(Extracted data entries)
#####
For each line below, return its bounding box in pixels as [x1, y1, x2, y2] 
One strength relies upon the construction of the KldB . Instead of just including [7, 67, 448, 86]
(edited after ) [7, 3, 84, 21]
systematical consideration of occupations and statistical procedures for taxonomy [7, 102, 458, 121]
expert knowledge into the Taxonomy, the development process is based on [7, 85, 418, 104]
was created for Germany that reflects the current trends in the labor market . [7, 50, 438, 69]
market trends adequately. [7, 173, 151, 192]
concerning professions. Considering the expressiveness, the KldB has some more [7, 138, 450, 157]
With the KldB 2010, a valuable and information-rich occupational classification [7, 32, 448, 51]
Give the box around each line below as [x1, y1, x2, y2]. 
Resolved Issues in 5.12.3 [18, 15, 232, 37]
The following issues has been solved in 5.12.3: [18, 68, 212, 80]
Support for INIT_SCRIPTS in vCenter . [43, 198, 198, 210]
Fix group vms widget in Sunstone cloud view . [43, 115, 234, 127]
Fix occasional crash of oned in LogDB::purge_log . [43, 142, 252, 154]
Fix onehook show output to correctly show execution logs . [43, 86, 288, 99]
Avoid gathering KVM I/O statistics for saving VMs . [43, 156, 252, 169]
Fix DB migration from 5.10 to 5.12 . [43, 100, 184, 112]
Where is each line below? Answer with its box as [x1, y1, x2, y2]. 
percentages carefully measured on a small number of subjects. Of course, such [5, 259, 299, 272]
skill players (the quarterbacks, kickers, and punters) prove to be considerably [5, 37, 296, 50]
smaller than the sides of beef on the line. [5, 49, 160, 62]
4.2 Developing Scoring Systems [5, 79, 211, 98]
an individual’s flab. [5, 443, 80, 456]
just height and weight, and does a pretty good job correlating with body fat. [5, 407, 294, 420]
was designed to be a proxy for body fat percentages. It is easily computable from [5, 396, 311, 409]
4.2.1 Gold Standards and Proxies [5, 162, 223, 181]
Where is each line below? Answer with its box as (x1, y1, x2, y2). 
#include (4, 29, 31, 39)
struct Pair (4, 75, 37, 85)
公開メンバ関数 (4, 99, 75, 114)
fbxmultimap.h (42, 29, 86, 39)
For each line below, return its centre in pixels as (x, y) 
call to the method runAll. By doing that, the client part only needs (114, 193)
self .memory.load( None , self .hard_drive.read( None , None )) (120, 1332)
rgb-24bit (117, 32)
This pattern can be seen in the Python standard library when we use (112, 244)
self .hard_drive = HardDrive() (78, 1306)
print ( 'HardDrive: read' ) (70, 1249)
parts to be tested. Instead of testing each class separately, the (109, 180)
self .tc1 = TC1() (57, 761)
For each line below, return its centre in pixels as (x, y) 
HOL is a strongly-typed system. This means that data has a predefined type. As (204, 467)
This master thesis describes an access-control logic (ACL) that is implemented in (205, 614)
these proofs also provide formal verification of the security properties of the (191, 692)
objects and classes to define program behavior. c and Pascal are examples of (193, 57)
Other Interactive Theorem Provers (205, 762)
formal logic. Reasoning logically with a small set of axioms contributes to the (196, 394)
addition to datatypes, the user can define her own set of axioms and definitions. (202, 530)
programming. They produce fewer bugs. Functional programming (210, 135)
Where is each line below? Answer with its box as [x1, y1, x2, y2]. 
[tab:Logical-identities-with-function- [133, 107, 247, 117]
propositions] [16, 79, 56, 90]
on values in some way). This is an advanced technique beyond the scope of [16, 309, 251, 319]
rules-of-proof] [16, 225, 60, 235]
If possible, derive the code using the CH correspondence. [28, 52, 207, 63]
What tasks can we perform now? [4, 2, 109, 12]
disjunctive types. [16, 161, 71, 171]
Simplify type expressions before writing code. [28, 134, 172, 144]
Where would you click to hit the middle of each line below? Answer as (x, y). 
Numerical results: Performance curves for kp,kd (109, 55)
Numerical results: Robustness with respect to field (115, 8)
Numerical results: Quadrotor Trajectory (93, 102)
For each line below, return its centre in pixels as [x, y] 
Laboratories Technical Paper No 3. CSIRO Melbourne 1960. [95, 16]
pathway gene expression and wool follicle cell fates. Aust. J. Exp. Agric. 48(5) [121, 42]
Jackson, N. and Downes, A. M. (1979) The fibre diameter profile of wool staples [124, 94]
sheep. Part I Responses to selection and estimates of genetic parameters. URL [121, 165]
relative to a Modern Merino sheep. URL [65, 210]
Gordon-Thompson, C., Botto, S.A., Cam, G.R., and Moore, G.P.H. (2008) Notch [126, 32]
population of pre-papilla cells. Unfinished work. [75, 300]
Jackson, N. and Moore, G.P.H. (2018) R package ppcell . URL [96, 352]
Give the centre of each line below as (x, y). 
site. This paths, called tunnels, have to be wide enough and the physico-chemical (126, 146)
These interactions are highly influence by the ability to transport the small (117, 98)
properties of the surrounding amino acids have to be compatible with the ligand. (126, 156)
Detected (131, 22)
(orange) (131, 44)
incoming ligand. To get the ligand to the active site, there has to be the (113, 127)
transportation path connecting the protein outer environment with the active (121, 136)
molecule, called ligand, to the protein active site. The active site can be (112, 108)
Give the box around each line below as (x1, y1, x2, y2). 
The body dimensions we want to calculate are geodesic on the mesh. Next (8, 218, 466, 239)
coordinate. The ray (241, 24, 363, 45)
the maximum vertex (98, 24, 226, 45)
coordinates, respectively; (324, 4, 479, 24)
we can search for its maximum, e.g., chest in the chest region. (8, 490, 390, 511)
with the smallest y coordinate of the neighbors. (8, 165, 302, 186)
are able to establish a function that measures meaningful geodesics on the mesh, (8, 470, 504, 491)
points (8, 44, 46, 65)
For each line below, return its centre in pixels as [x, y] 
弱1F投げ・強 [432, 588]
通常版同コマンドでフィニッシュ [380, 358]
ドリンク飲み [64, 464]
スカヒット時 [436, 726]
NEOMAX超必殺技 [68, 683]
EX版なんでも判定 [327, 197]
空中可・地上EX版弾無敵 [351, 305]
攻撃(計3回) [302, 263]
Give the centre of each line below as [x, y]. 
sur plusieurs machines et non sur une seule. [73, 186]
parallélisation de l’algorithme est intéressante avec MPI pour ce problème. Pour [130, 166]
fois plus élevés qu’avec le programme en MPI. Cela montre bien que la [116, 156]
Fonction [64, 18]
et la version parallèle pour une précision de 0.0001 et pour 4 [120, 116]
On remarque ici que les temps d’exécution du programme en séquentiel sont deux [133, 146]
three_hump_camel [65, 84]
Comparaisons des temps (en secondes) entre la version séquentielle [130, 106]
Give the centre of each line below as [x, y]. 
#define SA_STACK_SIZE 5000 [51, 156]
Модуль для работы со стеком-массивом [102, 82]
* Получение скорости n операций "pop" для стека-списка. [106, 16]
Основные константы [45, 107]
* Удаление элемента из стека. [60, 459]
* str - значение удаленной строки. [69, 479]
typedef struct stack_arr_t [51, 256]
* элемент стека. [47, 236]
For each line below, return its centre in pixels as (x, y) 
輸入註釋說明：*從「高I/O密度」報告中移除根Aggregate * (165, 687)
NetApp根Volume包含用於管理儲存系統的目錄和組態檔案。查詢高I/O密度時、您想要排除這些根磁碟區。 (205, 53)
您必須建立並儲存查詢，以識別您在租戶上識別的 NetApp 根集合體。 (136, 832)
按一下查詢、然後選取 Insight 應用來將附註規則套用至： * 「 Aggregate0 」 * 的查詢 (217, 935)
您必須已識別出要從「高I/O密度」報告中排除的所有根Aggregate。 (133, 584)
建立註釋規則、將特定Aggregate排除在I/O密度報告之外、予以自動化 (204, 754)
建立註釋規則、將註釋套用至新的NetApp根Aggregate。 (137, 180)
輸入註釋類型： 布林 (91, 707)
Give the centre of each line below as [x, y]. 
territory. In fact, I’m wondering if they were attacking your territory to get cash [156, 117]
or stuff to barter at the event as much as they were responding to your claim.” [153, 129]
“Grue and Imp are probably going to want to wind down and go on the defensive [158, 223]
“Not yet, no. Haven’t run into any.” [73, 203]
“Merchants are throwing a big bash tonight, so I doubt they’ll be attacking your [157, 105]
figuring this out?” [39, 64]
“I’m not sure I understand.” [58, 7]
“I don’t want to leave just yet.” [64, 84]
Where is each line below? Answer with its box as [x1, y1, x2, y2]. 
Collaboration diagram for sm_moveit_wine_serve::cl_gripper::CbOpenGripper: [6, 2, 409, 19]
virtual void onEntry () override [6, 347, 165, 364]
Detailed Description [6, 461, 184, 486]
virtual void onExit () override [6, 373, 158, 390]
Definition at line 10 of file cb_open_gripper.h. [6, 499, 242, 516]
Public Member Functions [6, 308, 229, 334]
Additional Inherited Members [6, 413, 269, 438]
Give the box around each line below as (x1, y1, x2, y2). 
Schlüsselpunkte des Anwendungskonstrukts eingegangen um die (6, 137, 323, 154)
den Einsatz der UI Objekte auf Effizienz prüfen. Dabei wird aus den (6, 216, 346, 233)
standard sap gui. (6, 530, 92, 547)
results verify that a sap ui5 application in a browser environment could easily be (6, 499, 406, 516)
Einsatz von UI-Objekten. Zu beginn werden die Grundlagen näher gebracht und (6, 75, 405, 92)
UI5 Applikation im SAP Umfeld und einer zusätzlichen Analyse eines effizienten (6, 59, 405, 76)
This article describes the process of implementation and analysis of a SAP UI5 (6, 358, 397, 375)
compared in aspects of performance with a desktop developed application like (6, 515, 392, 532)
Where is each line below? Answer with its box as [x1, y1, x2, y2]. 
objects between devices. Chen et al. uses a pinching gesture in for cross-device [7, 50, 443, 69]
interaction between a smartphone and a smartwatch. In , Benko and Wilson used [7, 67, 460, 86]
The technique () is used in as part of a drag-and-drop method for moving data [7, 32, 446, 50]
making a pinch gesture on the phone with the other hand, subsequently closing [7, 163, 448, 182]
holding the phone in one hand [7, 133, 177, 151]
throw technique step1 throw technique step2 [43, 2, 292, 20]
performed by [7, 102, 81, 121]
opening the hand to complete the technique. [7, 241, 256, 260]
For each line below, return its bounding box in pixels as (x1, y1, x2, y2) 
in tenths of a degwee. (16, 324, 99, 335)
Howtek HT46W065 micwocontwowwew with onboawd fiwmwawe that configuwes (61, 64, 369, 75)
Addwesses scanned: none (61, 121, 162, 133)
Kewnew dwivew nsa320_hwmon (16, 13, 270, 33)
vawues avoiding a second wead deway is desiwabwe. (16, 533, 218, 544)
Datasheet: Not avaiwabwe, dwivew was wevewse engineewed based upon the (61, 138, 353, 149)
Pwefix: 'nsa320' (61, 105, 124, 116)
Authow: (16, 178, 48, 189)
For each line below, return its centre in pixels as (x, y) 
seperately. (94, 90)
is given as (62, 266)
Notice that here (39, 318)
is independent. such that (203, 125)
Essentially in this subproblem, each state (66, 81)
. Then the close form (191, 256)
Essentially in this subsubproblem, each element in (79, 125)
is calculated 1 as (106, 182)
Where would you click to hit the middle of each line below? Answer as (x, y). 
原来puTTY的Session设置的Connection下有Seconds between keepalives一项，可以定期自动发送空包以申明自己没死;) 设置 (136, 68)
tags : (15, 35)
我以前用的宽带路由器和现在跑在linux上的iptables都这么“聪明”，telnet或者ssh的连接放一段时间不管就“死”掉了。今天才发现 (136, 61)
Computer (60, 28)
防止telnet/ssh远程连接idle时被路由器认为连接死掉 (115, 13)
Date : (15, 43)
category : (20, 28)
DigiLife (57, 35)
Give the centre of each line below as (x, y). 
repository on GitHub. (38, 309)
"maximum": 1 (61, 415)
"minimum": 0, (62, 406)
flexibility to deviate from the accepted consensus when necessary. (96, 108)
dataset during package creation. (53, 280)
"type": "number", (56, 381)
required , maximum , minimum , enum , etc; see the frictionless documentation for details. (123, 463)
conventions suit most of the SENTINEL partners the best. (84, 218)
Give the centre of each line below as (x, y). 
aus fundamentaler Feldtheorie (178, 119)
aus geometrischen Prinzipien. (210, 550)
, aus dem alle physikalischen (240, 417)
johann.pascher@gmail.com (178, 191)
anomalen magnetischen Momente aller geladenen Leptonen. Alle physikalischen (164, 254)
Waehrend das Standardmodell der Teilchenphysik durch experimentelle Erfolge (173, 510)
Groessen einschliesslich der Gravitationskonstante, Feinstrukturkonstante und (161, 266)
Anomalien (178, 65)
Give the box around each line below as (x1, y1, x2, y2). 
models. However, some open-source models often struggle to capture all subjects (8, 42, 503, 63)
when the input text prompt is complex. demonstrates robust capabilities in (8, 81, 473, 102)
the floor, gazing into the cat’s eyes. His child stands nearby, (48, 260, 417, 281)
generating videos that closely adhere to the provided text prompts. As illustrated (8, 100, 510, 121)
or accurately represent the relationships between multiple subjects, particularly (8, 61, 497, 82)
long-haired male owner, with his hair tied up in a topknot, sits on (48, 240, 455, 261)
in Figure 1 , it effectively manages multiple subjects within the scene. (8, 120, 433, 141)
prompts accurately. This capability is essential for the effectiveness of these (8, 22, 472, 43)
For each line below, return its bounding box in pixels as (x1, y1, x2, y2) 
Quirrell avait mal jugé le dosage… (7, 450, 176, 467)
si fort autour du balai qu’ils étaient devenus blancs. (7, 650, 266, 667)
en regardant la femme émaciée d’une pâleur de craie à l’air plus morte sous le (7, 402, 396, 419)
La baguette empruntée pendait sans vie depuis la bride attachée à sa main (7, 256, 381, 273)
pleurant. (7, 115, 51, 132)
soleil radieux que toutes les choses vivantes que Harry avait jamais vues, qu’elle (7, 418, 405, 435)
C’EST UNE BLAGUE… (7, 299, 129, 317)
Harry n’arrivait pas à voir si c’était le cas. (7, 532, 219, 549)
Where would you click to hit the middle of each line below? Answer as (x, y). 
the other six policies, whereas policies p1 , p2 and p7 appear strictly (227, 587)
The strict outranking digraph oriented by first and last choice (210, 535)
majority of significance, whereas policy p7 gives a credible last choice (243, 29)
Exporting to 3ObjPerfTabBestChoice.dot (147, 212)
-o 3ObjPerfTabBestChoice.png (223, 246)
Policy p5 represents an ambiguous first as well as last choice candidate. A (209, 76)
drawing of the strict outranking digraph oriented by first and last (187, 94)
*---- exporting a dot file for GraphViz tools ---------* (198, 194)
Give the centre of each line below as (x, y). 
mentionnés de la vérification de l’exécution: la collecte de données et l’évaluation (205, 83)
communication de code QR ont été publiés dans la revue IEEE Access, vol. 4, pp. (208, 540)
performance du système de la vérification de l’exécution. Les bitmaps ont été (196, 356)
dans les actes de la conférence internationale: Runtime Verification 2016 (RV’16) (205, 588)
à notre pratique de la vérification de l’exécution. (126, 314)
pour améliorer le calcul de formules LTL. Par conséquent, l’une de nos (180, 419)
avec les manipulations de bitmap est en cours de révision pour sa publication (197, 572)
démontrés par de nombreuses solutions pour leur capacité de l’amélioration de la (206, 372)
#####
**What needs to be done**
Each line of the data that holds "first" should be copied.

**Response area**
The strict outranking digraph oriented by first and last choice (210, 535)
Policy p5 represents an ambiguous first as well as last choice candidate. A (209, 76)
drawing of the strict outranking digraph oriented by first and last (187, 94)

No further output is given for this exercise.